While certain embodiments have been described, these embodiments have been presented by way of examples only, and are not intended to limit the scope of the inventions. Indeed, the novel embodiments described herein may be embodied in a variety of other forms; furthermore, various omissions, substitutions and changes in the form of the embodiments described herein may be made without departing from the spirit of the inventions. The accompanying claims and their equivalents are intended to cover such forms or modifications as would fall within the scope and spirit of the inventions.

Claims

1. An apparatus for processing speech, comprising:

a histogram calculation unit configured to calculate a first histogram from a first speech feature extracted from speech data, and to calculate a second histogram from a second speech feature different from the first speech feature;

a cumulative frequency calculation unit configured to calculate a first cumulative frequency by accumulating a frequency of the first histogram, and to calculate a second cumulative frequency by accumulating a frequency of the second histogram; and

a filter production unit configured to produce a filter having a characteristic to get the second cumulative frequency near to the first cumulative frequency.

2. The apparatus according to claim 1, wherein

the filter production unit sets a predetermined value in a range of the first cumulative frequency and the second cumulative frequency, and produces the filter by using a value of the first speech feature corresponding to the predetermined value of the first cumulative frequency and a value of the second speech feature corresponding to the predetermined value of the second cumulative frequency.

3. The apparatus according to claim 1, further comprising:

a feature transformation unit configured to transform a third speech feature into a fourth speech feature by using the filter;

wherein the third speech feature is extracted by the same method used for extracting the second speech feature.

4. The apparatus according to claim 1, wherein

the first cumulative frequency and the second cumulative frequency are respectively normalized by a total of the first speech feature and a total of the second speech feature.

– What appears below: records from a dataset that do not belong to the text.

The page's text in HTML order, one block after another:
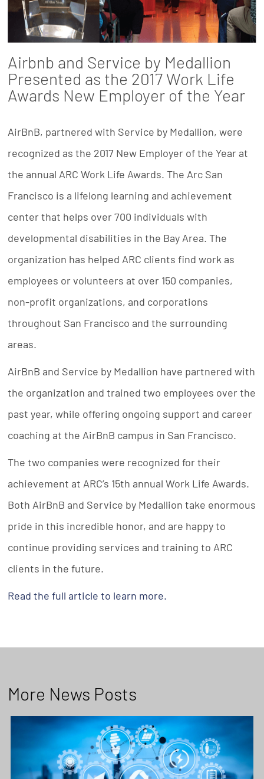
Airbnb and Service by Medallion
Presented as the 2017 Work Life
Awards New Employer of the Year
AirBnB, partnered with Service by Medallion, were
recognized as the 2017 New Employer of the Year at
the annual ARC Work Life Awards. The Arc San
Francisco is a lifelong learning and achievement
center that helps over 700 individuals with
developmental disabilities in the Bay Area. The
organization has helped ARC clients find work as
employees or volunteers at over 150 companies,
non-profit organizations, and corporations
throughout San Francisco and the surrounding
areas.
AirBnB and Service by Medallion have partnered with
the organization and trained two employees over the
past year, while offering ongoing support and career
coaching at the AirBnB campus in San Francisco.
The two companies were recognized for their
achievement at ARC’s 15th annual Work Life Awards.
Both AirBnB and Service by Medallion take enormous
pride in this incredible honor, and are happy to
continue providing services and training to ARC
clients in the future.
Read the full article to learn more.
More News Posts

5. The apparatus according to claim 3, wherein

the second speech feature and the third speech feature are generated by using context information and a dictionary for speech synthesis.

6. The apparatus according to claim 3, wherein

the second speech feature and the third speech feature are transformed by using a filter to transform a voice quality.

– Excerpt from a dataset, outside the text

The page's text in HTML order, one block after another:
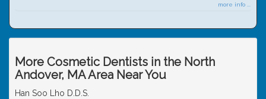
more info ...
More Cosmetic Dentists in the North
Andover, MA Area Near You
Han Soo Lho D.D.S.

7. The apparatus according to claim 3, wherein

the second speech feature is same as the third speech feature.

8. The apparatus according to claim 3, wherein

the first speech feature, the second speech feature and the third speech feature, are any of a spectral envelop, a parameter representing the spectral envelop, a fundamental frequency, or a parameter representing periodicity/non-periodicity of speech.

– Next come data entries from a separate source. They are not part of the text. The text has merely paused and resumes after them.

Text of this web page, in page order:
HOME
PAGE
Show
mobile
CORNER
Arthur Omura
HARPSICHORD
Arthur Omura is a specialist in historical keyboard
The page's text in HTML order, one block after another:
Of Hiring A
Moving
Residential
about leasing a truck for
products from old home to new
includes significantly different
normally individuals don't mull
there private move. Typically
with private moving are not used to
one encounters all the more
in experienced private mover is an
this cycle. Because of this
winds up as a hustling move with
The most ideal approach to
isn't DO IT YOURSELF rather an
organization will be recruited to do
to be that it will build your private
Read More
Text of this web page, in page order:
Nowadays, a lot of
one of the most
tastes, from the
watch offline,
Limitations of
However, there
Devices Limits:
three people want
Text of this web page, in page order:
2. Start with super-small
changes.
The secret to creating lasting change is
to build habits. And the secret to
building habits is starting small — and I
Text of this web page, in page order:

9. A method for processing speech, comprising:

calculating a first histogram from a first speech feature extracted from speech data;

calculating a second histogram from a second speech feature different from the first speech feature;

calculating a first cumulative frequency by accumulating a frequency of the first histogram;

calculating a second cumulative frequency by accumulating a frequency of the second histogram; and

producing a filter having a characteristic to get the second cumulative frequency near to the first cumulative frequency.

10. A filter produced by the method of claim 9.